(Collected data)
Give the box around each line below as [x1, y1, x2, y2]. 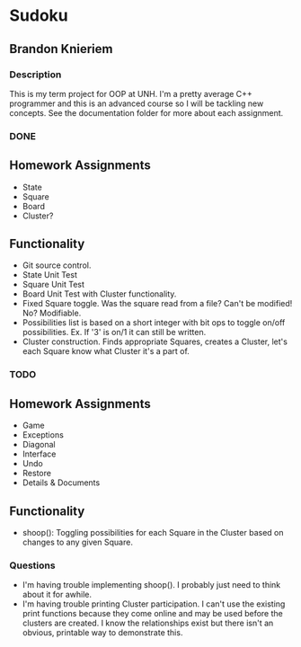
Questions [9, 559, 56, 572]
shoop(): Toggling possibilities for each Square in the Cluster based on [22, 527, 284, 537]
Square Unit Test [22, 279, 85, 290]
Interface [22, 448, 57, 459]
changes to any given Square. [22, 536, 133, 547]
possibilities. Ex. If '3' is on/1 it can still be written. [22, 327, 207, 338]
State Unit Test [22, 270, 78, 280]
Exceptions [22, 430, 65, 440]
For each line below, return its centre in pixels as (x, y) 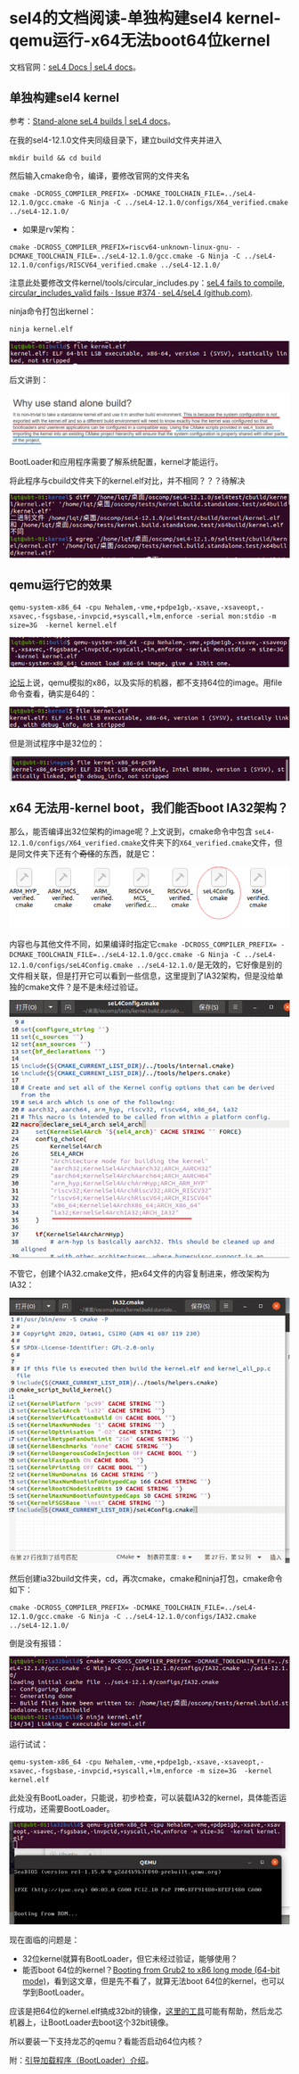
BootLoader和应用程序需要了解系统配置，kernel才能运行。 (116, 462)
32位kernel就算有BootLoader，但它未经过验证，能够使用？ (130, 1958)
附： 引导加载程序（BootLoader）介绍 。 (81, 2060)
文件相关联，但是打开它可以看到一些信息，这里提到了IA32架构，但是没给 (142, 975)
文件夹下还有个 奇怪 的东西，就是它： (91, 854)
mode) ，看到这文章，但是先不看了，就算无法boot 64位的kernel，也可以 (153, 1980)
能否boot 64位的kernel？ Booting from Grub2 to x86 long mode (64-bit (151, 1970)
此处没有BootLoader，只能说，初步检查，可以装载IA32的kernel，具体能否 (144, 1797)

§ **What to produce**
What lines above contain the word "Square"? Please copy each one.

§ **The completed task**
shoop(): Toggling possibilities for each Square in the Cluster based on [22, 527, 284, 537]
Square Unit Test [22, 279, 85, 290]
changes to any given Square. [22, 536, 133, 547]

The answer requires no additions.